+++ Data provided +++

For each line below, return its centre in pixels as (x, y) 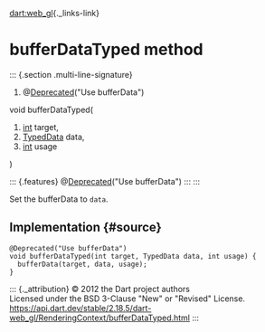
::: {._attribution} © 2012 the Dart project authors (99, 289)
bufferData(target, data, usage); (82, 264)
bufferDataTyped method (106, 50)
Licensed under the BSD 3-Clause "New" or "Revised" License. (128, 299)
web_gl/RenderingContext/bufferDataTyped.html (100, 318)
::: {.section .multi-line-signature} (71, 74)
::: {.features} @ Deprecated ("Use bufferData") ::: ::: (105, 181)
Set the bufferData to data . (59, 199)
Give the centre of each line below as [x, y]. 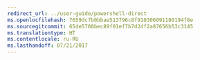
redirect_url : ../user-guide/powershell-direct [77, 13]
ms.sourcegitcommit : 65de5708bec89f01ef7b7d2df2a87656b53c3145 [100, 26]
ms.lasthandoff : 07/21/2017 [48, 46]
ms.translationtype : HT [42, 33]
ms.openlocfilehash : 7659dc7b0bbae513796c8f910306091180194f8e [100, 20]
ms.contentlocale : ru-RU [43, 39]
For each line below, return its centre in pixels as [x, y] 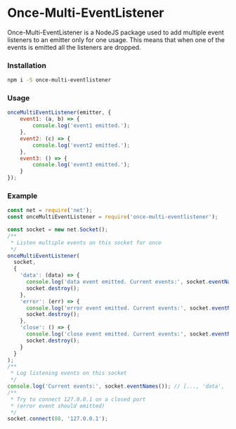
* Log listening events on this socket [69, 374]
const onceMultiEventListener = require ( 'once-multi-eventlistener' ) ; [113, 217]
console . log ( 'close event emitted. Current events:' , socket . [119, 334]
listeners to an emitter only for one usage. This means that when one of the [116, 39]
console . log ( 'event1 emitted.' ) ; [81, 126]
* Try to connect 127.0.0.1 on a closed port [78, 399]
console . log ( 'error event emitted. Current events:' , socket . [119, 308]
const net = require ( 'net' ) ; [50, 211]
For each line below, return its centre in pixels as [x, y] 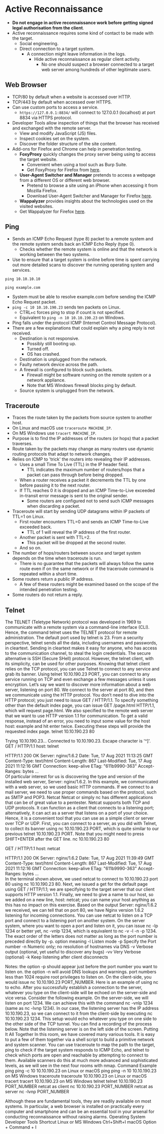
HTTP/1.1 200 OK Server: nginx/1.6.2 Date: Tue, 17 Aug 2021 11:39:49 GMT [80, 858]
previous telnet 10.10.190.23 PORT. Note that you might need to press [75, 834]
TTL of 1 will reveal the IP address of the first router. [79, 532]
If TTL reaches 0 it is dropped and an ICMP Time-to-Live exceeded [87, 490]
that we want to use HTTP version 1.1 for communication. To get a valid [76, 716]
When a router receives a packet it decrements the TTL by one [82, 480]
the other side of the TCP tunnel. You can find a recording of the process [79, 1024]
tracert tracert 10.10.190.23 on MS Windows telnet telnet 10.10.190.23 [74, 1081]
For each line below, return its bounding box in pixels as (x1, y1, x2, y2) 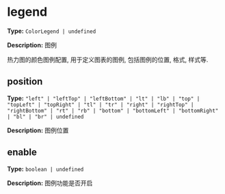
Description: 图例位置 (7, 126, 69, 134)
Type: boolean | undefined (7, 165, 84, 173)
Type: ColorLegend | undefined (7, 27, 96, 35)
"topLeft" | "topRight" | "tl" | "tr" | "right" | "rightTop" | (7, 101, 194, 108)
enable (7, 147, 38, 158)
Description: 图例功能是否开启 (7, 179, 93, 187)
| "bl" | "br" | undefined (7, 113, 84, 120)
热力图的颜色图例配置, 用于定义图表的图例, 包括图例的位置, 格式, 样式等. (7, 56, 209, 64)
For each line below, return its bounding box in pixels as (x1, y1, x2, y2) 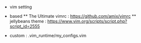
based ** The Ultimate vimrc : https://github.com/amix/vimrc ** (9, 13, 137, 19)
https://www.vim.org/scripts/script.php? (47, 19, 127, 24)
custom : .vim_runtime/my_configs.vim (9, 33, 87, 38)
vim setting (9, 4, 32, 10)
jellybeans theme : (9, 19, 47, 24)
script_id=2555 (9, 23, 40, 29)
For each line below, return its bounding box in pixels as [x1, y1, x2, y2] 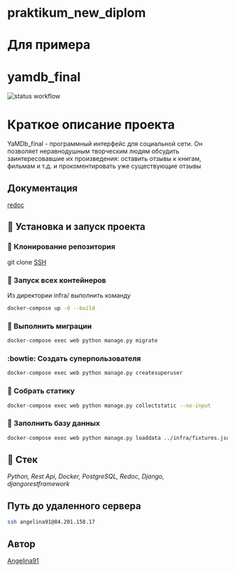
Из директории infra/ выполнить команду [7, 292, 131, 300]
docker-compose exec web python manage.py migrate [7, 337, 158, 344]
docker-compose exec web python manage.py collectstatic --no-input [7, 402, 211, 409]
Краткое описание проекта [7, 117, 176, 132]
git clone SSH [7, 257, 47, 266]
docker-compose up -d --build [7, 305, 96, 312]
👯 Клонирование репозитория [7, 242, 115, 252]
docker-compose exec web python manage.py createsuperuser [7, 369, 183, 377]
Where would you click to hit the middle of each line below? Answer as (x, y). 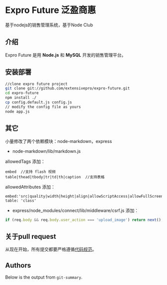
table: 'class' (21, 201)
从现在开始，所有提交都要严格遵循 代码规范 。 (51, 249)
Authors (18, 265)
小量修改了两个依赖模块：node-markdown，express (59, 141)
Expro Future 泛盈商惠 (51, 10)
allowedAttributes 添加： (30, 187)
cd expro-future (22, 93)
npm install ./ (21, 98)
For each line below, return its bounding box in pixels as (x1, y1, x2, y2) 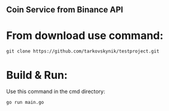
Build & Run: (6, 68, 68, 82)
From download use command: (6, 29, 164, 42)
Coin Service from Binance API (6, 5, 123, 15)
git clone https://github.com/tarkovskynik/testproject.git (6, 48, 160, 54)
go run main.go (6, 100, 44, 106)
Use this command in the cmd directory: (6, 88, 105, 95)
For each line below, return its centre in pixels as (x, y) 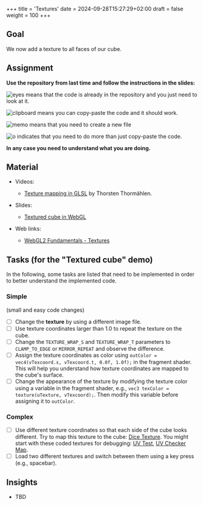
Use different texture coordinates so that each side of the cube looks (101, 430)
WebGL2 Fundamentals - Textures (67, 241)
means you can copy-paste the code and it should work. (108, 112)
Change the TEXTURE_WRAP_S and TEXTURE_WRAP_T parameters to (93, 342)
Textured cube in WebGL (55, 217)
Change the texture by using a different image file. (78, 321)
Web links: (28, 229)
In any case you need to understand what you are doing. (78, 148)
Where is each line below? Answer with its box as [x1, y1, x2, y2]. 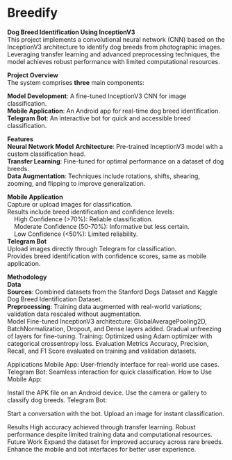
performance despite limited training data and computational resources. [7, 430, 213, 438]
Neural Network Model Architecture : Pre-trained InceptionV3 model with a [7, 142, 224, 150]
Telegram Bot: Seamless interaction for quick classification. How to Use [7, 367, 212, 376]
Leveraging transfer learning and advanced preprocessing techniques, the [7, 50, 220, 58]
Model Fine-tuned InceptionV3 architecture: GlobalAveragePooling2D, [7, 317, 207, 325]
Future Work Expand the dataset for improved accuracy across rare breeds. [7, 437, 224, 446]
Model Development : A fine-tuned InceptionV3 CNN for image [7, 92, 187, 100]
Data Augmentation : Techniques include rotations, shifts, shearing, [7, 172, 200, 180]
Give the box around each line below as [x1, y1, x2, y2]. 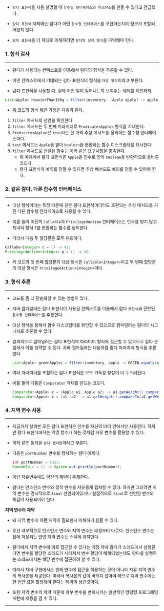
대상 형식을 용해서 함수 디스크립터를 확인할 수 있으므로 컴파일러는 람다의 [12, 322, 149, 328]
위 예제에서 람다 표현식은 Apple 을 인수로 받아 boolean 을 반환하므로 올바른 [19, 154, 159, 160]
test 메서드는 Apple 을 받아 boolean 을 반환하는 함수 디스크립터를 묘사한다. [12, 142, 153, 148]
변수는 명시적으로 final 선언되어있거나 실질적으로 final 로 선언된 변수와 [17, 490, 154, 496]
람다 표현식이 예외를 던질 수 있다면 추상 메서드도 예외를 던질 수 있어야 [19, 166, 151, 172]
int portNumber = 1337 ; [12, 460, 61, 465]
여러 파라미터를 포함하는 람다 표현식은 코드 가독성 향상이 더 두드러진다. [12, 370, 146, 376]
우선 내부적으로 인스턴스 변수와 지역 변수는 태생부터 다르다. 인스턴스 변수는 [12, 528, 155, 533]
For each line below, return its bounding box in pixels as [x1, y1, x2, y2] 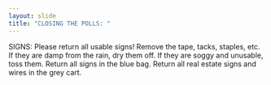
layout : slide [8, 11, 57, 20]
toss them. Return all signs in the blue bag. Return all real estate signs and [8, 58, 256, 69]
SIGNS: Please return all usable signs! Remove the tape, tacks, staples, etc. [8, 41, 260, 51]
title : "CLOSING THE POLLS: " [8, 19, 111, 28]
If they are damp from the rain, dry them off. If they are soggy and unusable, [8, 50, 264, 60]
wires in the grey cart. [8, 67, 82, 77]
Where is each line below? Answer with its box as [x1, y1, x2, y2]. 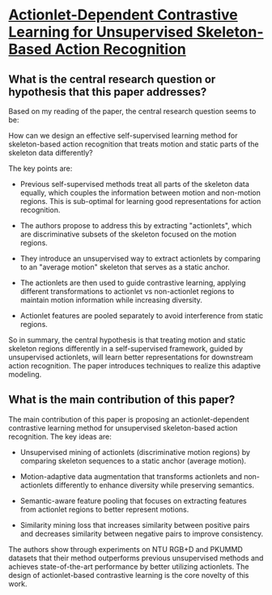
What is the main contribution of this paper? [8, 393, 236, 406]
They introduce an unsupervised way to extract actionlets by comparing [19, 253, 261, 263]
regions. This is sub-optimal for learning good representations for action [19, 197, 261, 206]
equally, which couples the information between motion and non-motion [19, 188, 261, 198]
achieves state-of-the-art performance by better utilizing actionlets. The [8, 561, 249, 572]
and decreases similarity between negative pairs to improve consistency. [19, 529, 264, 538]
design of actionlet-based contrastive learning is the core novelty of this [8, 570, 249, 580]
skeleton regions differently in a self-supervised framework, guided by [8, 344, 244, 353]
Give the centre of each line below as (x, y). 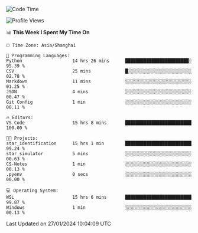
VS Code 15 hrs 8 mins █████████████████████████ (99, 123)
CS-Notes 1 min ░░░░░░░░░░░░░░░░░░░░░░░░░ (99, 164)
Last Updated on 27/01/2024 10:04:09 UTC (59, 224)
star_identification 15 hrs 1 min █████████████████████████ (99, 143)
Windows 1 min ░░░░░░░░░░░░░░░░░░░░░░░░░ (99, 208)
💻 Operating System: (33, 191)
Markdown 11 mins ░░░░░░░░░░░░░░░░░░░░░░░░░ (99, 81)
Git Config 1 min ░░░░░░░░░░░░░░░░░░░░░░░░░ (99, 102)
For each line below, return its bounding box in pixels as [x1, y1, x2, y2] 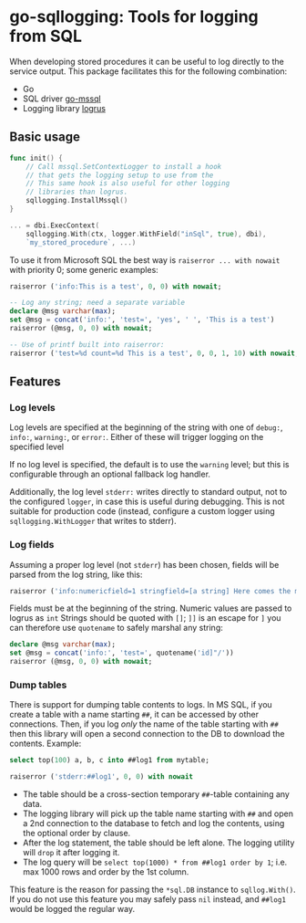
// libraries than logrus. [25, 187, 128, 197]
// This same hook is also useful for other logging [25, 179, 230, 188]
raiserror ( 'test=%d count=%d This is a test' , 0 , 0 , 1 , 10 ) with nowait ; [9, 349, 300, 358]
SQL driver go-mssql [22, 93, 102, 104]
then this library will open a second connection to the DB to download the [9, 729, 285, 739]
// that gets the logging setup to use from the [25, 171, 214, 180]
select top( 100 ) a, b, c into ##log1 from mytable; [9, 756, 209, 765]
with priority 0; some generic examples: [9, 264, 159, 275]
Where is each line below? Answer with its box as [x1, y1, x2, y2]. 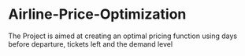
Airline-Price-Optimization [8, 5, 187, 23]
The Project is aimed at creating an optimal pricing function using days [8, 31, 238, 40]
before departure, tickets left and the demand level [8, 39, 173, 48]
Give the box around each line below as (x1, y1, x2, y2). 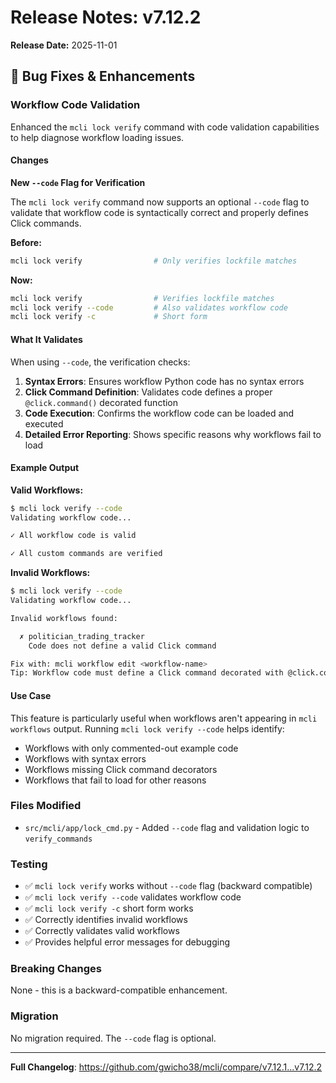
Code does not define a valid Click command (28, 641, 217, 651)
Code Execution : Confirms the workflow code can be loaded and (24, 407, 295, 419)
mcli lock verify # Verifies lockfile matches (10, 293, 275, 303)
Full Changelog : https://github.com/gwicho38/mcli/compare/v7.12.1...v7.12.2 (10, 1061, 323, 1073)
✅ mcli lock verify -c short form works (24, 902, 194, 915)
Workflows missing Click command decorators (24, 763, 218, 775)
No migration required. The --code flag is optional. (10, 1032, 217, 1044)
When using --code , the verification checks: (10, 356, 191, 368)
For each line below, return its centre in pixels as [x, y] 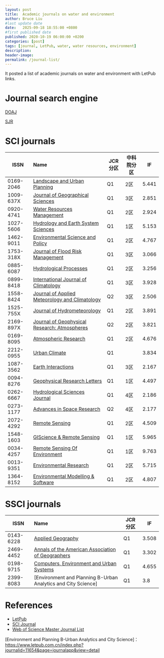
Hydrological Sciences [59, 392]
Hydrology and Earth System [66, 223]
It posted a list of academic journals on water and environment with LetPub [81, 73]
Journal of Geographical [61, 195]
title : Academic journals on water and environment [60, 14]
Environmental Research [61, 465]
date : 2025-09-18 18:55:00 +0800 [41, 28]
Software [43, 482]
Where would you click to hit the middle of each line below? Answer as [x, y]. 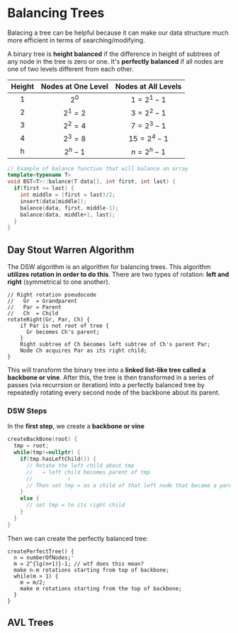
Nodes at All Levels [148, 86]
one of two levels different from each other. [70, 69]
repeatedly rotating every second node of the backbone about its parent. [114, 393]
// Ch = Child [33, 314]
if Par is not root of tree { [65, 326]
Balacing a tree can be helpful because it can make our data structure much [118, 33]
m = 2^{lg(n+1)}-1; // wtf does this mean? [79, 564]
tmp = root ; [32, 446]
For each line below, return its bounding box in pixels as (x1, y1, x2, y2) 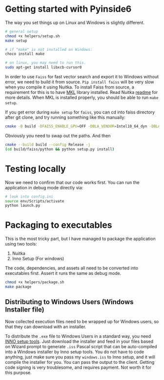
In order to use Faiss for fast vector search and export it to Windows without (5, 74, 159, 80)
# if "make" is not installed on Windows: (5, 47, 93, 52)
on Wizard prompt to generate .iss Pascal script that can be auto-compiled (5, 343, 157, 349)
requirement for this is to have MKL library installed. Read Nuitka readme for (5, 89, 158, 95)
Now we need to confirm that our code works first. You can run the (5, 179, 140, 185)
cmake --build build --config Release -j (5, 142, 91, 147)
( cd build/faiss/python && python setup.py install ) (5, 147, 115, 152)
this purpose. (5, 369, 32, 375)

+++

■ Problem description
Lines holding the word "mins" in the entries above are the ones to pull out. Copy them all.

■ Expected answer
VS Code 15 hrs 8 mins █████████████████████████ (99, 123)
Markdown 11 mins ░░░░░░░░░░░░░░░░░░░░░░░░░ (99, 81)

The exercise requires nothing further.